Subject Re: [firebird-support] Re: High CPU consumption
Author Ann W. Harrison
kapsee wrote:
> Thanks for the detailed response. When will version 2 be available ?
> I am on 1.5 currently.

V2.0 will be released when it's finally judged ready. There is an alpha
release available. However, you can identify and fix the indexes that
are causing problems. Run gstat with the -r and -a switches, directing
the output to a file.

The results will include some header information, then a description of
each table. Most of the information is specialized and might be of
interest under circumstances I can't really imagine. However, here is
the interesting stuff.

Here's the first part of a table entry. It's followed by fill
distribution which is of great interest to somebody, I suppose, but no
practical value to you.

CONTACT (131)
Primary pointer page: 553, Index root page: 554
Average record length: 50.91, total records: 3495877
Average version length: 9.00, total versions: 10307, max versions: 2345


The first line is the table name (CONTACT) and the internal table id.
Nothing much you can do with that. The second line is also internal
information.

The third line says that the average length of a compressed record in
the table is 50.91 bytes - which may be interesting in general but isn't
pertinent for this discussion.

The fourth line does have some interesting information. The first part
is the length of a back version - not interesting. The second part
(total versions) is the number of back versions of records. Since its
over 10 thousand, it suggests that garbage collection isn't going well
for this table. The final entry on the line - which probably wraps for
you - is called max versions and it is the maximum number of back
versions for any single record in the table. In this (fictitious) case
there is one record that has been modified two thousand three hundred
and forty five times since it was garbage collected. That suggests that
the application is doing something odd ... perhaps deliberately using
the record as a gateway to protect something else ... but distinctly
worth looking at.

Following the table entry are a series of entries describing all the
indexes defined for the table. Here's an entry for a very suspect
index. Again, I've left off the fill distribution as not being very
interesting.

Index CONTACT_IDX1 (5)
Depth: 3, leaf buckets: 5430, nodes: 3505877
Average data length: 0.00, total dup: 2635903, max dup: 2005297

The first line is the name of the index and the internal index id - the
scope of the id is the table...

The first item of the first line of detail is important.

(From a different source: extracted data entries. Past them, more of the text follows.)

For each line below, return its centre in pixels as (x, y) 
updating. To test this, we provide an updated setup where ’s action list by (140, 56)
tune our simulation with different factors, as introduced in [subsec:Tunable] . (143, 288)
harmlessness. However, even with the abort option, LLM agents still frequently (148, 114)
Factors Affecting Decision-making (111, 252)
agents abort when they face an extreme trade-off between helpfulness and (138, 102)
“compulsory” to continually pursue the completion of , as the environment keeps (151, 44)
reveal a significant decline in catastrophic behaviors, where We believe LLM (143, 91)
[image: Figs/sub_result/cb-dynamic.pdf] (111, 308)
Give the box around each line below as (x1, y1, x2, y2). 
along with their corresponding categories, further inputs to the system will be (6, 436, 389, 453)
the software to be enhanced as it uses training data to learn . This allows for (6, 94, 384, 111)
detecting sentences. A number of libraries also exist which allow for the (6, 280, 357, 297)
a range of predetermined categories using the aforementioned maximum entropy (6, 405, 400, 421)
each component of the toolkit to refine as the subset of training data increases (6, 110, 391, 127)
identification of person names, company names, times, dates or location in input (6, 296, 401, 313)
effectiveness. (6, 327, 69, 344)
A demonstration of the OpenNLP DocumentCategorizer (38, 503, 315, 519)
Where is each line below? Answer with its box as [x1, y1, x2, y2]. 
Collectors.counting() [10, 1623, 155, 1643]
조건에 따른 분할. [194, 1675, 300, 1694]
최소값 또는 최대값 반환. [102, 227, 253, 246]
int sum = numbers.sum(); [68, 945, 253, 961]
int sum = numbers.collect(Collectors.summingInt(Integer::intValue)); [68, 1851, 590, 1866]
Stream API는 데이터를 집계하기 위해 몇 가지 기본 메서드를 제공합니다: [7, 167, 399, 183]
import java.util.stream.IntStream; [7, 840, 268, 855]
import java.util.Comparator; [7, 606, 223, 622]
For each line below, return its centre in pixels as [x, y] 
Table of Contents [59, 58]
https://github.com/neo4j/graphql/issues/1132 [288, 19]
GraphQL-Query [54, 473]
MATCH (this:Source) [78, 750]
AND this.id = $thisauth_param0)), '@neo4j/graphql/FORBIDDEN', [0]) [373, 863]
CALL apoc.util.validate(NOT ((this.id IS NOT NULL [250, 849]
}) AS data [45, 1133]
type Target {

The depth of
an index should be 3 or less. To decrease the depth of indexes, you
must backup the database and restore it with a larger page size. The
rest of the line describes the width of the index - not interesting -
and the number of "nodes" - a node is an index entry. You'll often find
that the number of nodes is higher than the number of records in the
table. That happens when there are back versions that have separate
index entries.

The second line is also interesting. The average data length is the
length of the data portion of the index key after compression. Zero
looks like a good number but it usually means that there are lots of
duplicates in the index. The "total dup" is the total number of
duplicated entries in the index. That number can be quite large without
affecting performance, as long as the duplicates are distributed across
all the entries. The "max dup" number is the real red flag. That's the
largest number of instances of a single value in the index. In this
case, it's two million five thousand two hundred and ninety seven.

When you find an index with a "max dup" number greater than about 30
thousand, you've found a candidate for replacement. If records are
deleted from the table or modified to a different key value, that index
will cause slow, CPU intensive garbage collection. But you can fix it.
First, find the index definition and the table definition. Then drop
the index. Finally, recreate the index with its existing keys first,
followed by they primary key field(s) from the table. The index will
continue to work (nearly) as well as it did before, and will no longer
cause problems for the garbage collector.

Or, you can wait for Version 2.


Regards,


Ann